We wrote this blog post to provide a common definition of feature stores as they emerge as a primary component of the operational ML stack. We believe the industry is about to see an explosion of activity in this space.

If you think we got anything wrong above or have any questions, we’d love to hear from you, just shoot us an email at hello@tecton.ai or come and say hello in the Feast community. We’d love to hear from you!

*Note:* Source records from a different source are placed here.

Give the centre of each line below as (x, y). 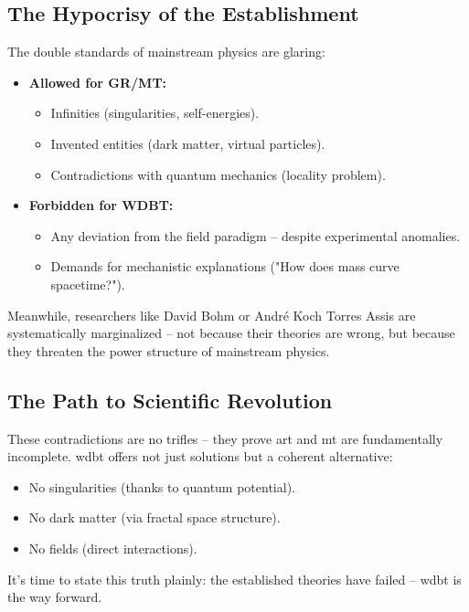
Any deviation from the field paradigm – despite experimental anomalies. (256, 235)
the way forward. (55, 597)
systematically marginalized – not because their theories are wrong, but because (231, 333)
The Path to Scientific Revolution (170, 400)
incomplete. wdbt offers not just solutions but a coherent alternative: (200, 456)
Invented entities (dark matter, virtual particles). (188, 143)
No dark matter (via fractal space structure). (155, 517)
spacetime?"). (88, 284)
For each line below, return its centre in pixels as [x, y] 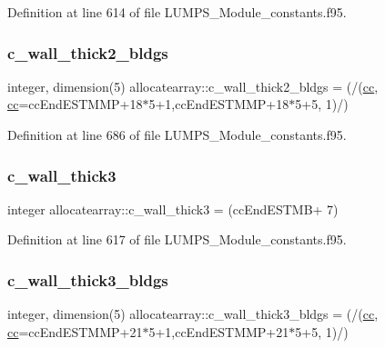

What Is a Feature Store? | Tecton (2024)
Top Articles
BlackRock’s $20 billion ETF is now the world’s largest bitcoin fund
Wraith
122242843 Routing Number BANK OF THE WEST CA - Wise
Noaa Charleston Wv
Ofw Pinoy Channel Su
Pickswise the Free Sports Handicapping Service 2023
Nikki Catsouras Head Cut In Half
Nyuonsite
Embassy Suites Wisconsin Dells
Erskine Plus Portal
2021 Tesla Model 3 Standard Range Pl electric for sale - Portland, OR - craigslist
Horned Stone Skull Cozy Grove
All Obituaries | Ashley's J H Williams & Sons, Inc. | Selma AL funeral home and cremation
No Credit Check Apartments In West Palm Beach Fl
World History Kazwire
Signs Of a Troubled TIPM
MindWare : Customer Reviews : Hocus Pocus Magic Show Kit
My.doculivery.com/Crowncork
Craigslist Cars Nwi
Kaomoji Border
Shreveport Active 911
Non Sequitur
Gem City Surgeons Miami Valley South
Sonic Fan Games Hq
Wicked Local Plymouth Police Log 2022
Leccion 4 Lesson Test
Bekijk ons gevarieerde aanbod occasions in Oss.
Walmart Near South Lake Tahoe Ca
John Chiv Words Worth
Walgreens Bunce Rd
Apartments / Housing For Rent near Lake Placid, FL - craigslist
Amerisourcebergen Thoughtspot 2023
Craigslist Hunting Land For Lease In Ga
Skidware Project Mugetsu
Encore Atlanta Cheer Competition
2004 Honda Odyssey Firing Order
Core Relief Texas
Greyson Alexander Thorn
Ryujinx Firmware 15
Waffle House Gift Card Cvs
Chuze Fitness La Verne Reviews
Red Dead Redemption 2 Legendary Fish Locations Guide (“A Fisher of Fish”)
Second Chance Apartments, 2nd Chance Apartments Locators for Bad Credit
9 oplossingen voor het laptoptouchpad dat niet werkt in Windows - TWCB (NL)
The Attleboro Sun Chronicle Obituaries
Windshield Repair & Auto Glass Replacement in Texas| Safelite
Gw2 Support Specter
Yosemite Sam Hood Ornament
Sams Gas Price San Angelo
Mmastreams.com
Minute Clinic Mooresville Nc
Coors Field Seats In The Shade
Latest Posts
Article information

Author: Aron Pacocha

Last Updated:

Views: 5920

Rating: 4.8 / 5 (68 voted)

Reviews: 83% of readers found this page helpful

Author information

Name: Aron Pacocha

Birthday: 1999-08-12

Address: 3808 Moen Corner, Gorczanyport, FL 67364-2074

Phone: +393457723392

Job: Retail Consultant

Hobby: Jewelry making, Cooking, Gaming, Reading, Juggling, Cabaret, Origami

Introduction: My name is Aron Pacocha, I am a happy, tasty, innocent, proud, talented, courageous, magnificent person who loves writing and wants to share my knowledge and understanding with you.